About this task:
Pictures must be kept out of the copy. Every entry is to be duplicated exactly.

- - -

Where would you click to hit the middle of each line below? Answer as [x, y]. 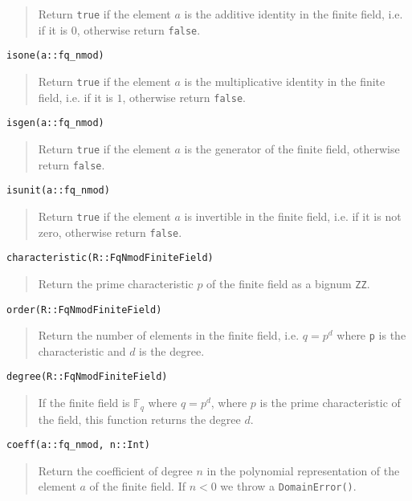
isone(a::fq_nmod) [55, 56]
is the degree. [172, 350]
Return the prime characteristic [116, 283]
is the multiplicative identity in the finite [285, 81]
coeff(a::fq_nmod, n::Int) [78, 445]
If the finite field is [84, 403]
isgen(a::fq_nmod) [55, 123]
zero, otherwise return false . [110, 232]
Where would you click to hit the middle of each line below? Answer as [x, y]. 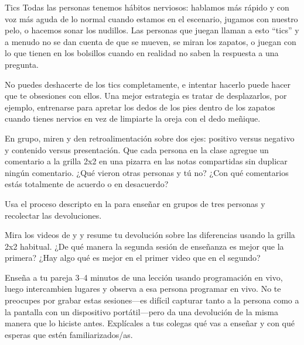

- - -

Problem solution:
Where would you click to hit the middle of each line below? Answer as [x, y]. 
isone(a::fq_nmod) [55, 56]
is the degree. [172, 350]
Return the prime characteristic [116, 283]
is the multiplicative identity in the finite [285, 81]
coeff(a::fq_nmod, n::Int) [78, 445]
If the finite field is [84, 403]
isgen(a::fq_nmod) [55, 123]
zero, otherwise return false . [110, 232]
Where would you click to hit the middle of each line below? Answer as [x, y]. 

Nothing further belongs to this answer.